**TASK OBJECTIVE**:
Each of the entries below is to be written out exactly, and the images skipped.

■ ■ ■ ■ ■ ■ ■

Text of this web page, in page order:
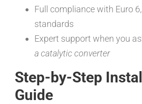
Full compliance with Euro
standards
Expert support when you
a catalytic converter
Step-by-Step
Guide
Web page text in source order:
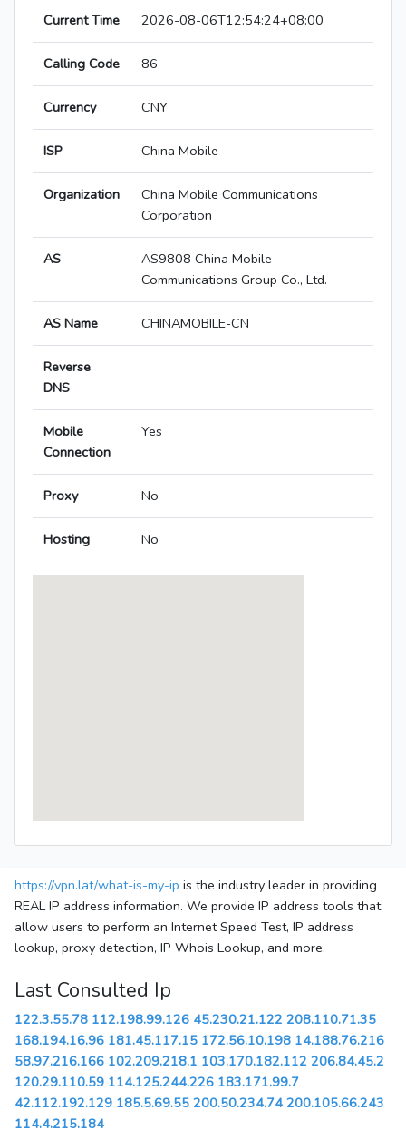
Current Time 2026-08-06T12:54:24+08:00
Calling Code 86
Currency CNY
ISP China Mobile
Organization
China Mobile Communications
Corporation
AS
AS9808 China Mobile
Communications Group Co., Ltd.
AS Name CHINAMOBILE-CN
Reverse
DNS
Mobile
Connection
Yes
Proxy No
Hosting No
https://vpn.lat/what-is-my-ip is the industry leader in providing
REAL IP address information. We provide IP address tools that
allow users to perform an Internet Speed Test, IP address
lookup, proxy detection, IP Whois Lookup, and more.
Last Consulted Ip
122.3.55.78 112.198.99.126 45.230.21.122 208.110.71.35
168.194.16.96 181.45.117.15 172.56.10.198 14.188.76.216
58.97.216.166 102.209.218.1 103.170.182.112 206.84.45.2
120.29.110.59 114.125.244.226 183.171.99.7
42.112.192.129 185.5.69.55 200.50.234.74 200.105.66.243
114.4.215.184
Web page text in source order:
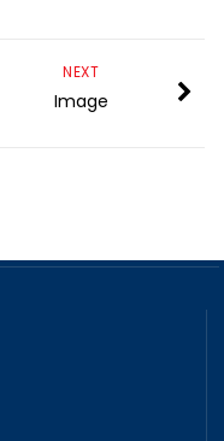
NEXT
Image
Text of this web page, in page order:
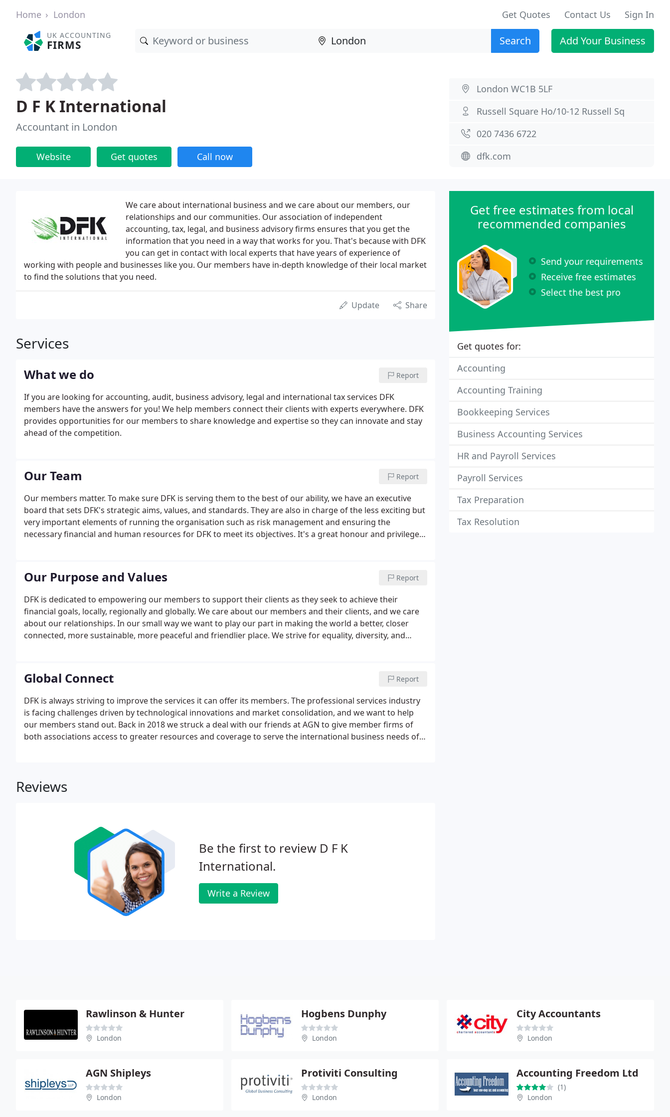
Home London Get Quotes Contact Us Sign In
UK ACCOUNTING
FIRMS Search Add Your Business
D F K International
Accountant in London
Website Get quotes Call now
London WC1B 5LF
Russell Square Ho/10-12 Russell Sq
020 7436 6722
dfk.com
We care about international business and we care about our members, our
relationships and our communities. Our association of independent
accounting, tax, legal, and business advisory firms ensures that you get the
information that you need in a way that works for you. That's because with DFK
you can get in contact with local experts that have years of experience of
working with people and businesses like you. Our members have in-depth knowledge of their local market
to find the solutions that you need.
Update Share
Services
What we do Report
If you are looking for accounting, audit, business advisory, legal and international tax services DFK
members have the answers for you! We help members connect their clients with experts everywhere. DFK
provides opportunities for our members to share knowledge and expertise so they can innovate and stay
ahead of the competition.
Our Team Report
Our members matter. To make sure DFK is serving them to the best of our ability, we have an executive
board that sets DFK's strategic aims, values, and standards. They are also in charge of the less exciting but
very important elements of running the organisation such as risk management and ensuring the
necessary financial and human resources for DFK to meet its objectives. It's a great honour and privilege
Our Purpose and Values Report
DFK is dedicated to empowering our members to support their clients as they seek to achieve their
financial goals, locally, regionally and globally. We care about our members and their clients, and we care
about our relationships. In our small way we want to play our part in making the world a better, closer
connected, more sustainable, more peaceful and friendlier place. We strive for equality, diversity, and
Global Connect Report
DFK is always striving to improve the services it can offer its members. The professional services industry
is facing challenges driven by technological innovations and market consolidation, and we want to help
our members stand out. Back in 2018 we struck a deal with our friends at AGN to give member firms of
both associations access to greater resources and coverage to serve the international business needs of
Reviews
Be the first to review D F K
International.
Write a Review
Get free estimates from local
recommended companies
Send your requirements
Receive free estimates
Select the best pro
Get quotes for:
Accounting
Accounting Training
Bookkeeping Services
Business Accounting Services
HR and Payroll Services
Payroll Services
Tax Preparation
Tax Resolution
Rawlinson & Hunter
London
Hogbens Dunphy
London
City Accountants
London
AGN Shipleys
London
Protiviti Consulting
London
Accounting Freedom Ltd
(1)
London
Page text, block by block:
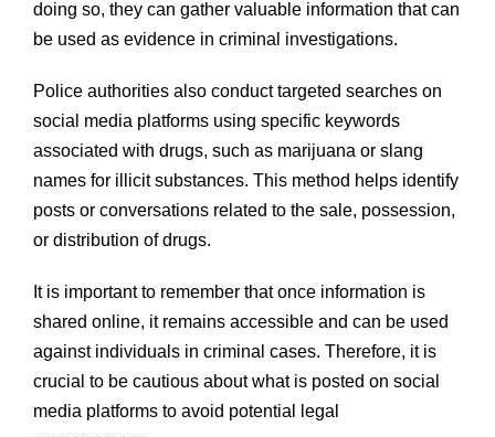
doing so, they can gather valuable information that can
be used as evidence in criminal investigations.
Police authorities also conduct targeted searches on
social media platforms using specific keywords
associated with drugs, such as marijuana or slang
names for illicit substances. This method helps identify
posts or conversations related to the sale, possession,
or distribution of drugs.
It is important to remember that once information is
shared online, it remains accessible and can be used
against individuals in criminal cases. Therefore, it is
crucial to be cautious about what is posted on social
media platforms to avoid potential legal

■ ■ ■ ■ ■ ■ ■

**RESULT FOR THIS EXERCISE**:
Text of this web page, in page order:
Full compliance with Euro
standards
Expert support when you
a catalytic converter
Step-by-Step
Guide
Web page text in source order:
Current Time 2026-08-06T12:54:24+08:00
Calling Code 86
Currency CNY
ISP China Mobile
Organization
China Mobile Communications
Corporation
AS
AS9808 China Mobile
Communications Group Co., Ltd.
AS Name CHINAMOBILE-CN
Reverse
DNS
Mobile
Connection
Yes
Proxy No
Hosting No
https://vpn.lat/what-is-my-ip is the industry leader in providing
REAL IP address information. We provide IP address tools that
allow users to perform an Internet Speed Test, IP address
lookup, proxy detection, IP Whois Lookup, and more.
Last Consulted Ip
122.3.55.78 112.198.99.126 45.230.21.122 208.110.71.35
168.194.16.96 181.45.117.15 172.56.10.198 14.188.76.216
58.97.216.166 102.209.218.1 103.170.182.112 206.84.45.2
120.29.110.59 114.125.244.226 183.171.99.7
42.112.192.129 185.5.69.55 200.50.234.74 200.105.66.243
114.4.215.184
Web page text in source order:
NEXT
Image
Text of this web page, in page order:
Home London Get Quotes Contact Us Sign In
UK ACCOUNTING
FIRMS Search Add Your Business
D F K International
Accountant in London
Website Get quotes Call now
London WC1B 5LF
Russell Square Ho/10-12 Russell Sq
020 7436 6722
dfk.com
We care about international business and we care about our members, our
relationships and our communities. Our association of independent
accounting, tax, legal, and business advisory firms ensures that you get the
information that you need in a way that works for you. That's because with DFK
you can get in contact with local experts that have years of experience of
working with people and businesses like you. Our members have in-depth knowledge of their local market
to find the solutions that you need.
Update Share
Services
What we do Report
If you are looking for accounting, audit, business advisory, legal and international tax services DFK
members have the answers for you! We help members connect their clients with experts everywhere. DFK
provides opportunities for our members to share knowledge and expertise so they can innovate and stay
ahead of the competition.
Our Team Report
Our members matter. To make sure DFK is serving them to the best of our ability, we have an executive
board that sets DFK's strategic aims, values, and standards. They are also in charge of the less exciting but
very important elements of running the organisation such as risk management and ensuring the
necessary financial and human resources for DFK to meet its objectives. It's a great honour and privilege
Our Purpose and Values Report
DFK is dedicated to empowering our members to support their clients as they seek to achieve their
financial goals, locally, regionally and globally. We care about our members and their clients, and we care
about our relationships. In our small way we want to play our part in making the world a better, closer
connected, more sustainable, more peaceful and friendlier place. We strive for equality, diversity, and
Global Connect Report
DFK is always striving to improve the services it can offer its members. The professional services industry
is facing challenges driven by technological innovations and market consolidation, and we want to help
our members stand out. Back in 2018 we struck a deal with our friends at AGN to give member firms of
both associations access to greater resources and coverage to serve the international business needs of
Reviews
Be the first to review D F K
International.
Write a Review
Get free estimates from local
recommended companies
Send your requirements
Receive free estimates
Select the best pro
Get quotes for:
Accounting
Accounting Training
Bookkeeping Services
Business Accounting Services
HR and Payroll Services
Payroll Services
Tax Preparation
Tax Resolution
Rawlinson & Hunter
London
Hogbens Dunphy
London
City Accountants
London
AGN Shipleys
London
Protiviti Consulting
London
Accounting Freedom Ltd
(1)
London
Page text, block by block:
doing so, they can gather valuable information that can
be used as evidence in criminal investigations.
Police authorities also conduct targeted searches on
social media platforms using specific keywords
associated with drugs, such as marijuana or slang
names for illicit substances. This method helps identify
posts or conversations related to the sale, possession,
or distribution of drugs.
It is important to remember that once information is
shared online, it remains accessible and can be used
against individuals in criminal cases. Therefore, it is
crucial to be cautious about what is posted on social
media platforms to avoid potential legal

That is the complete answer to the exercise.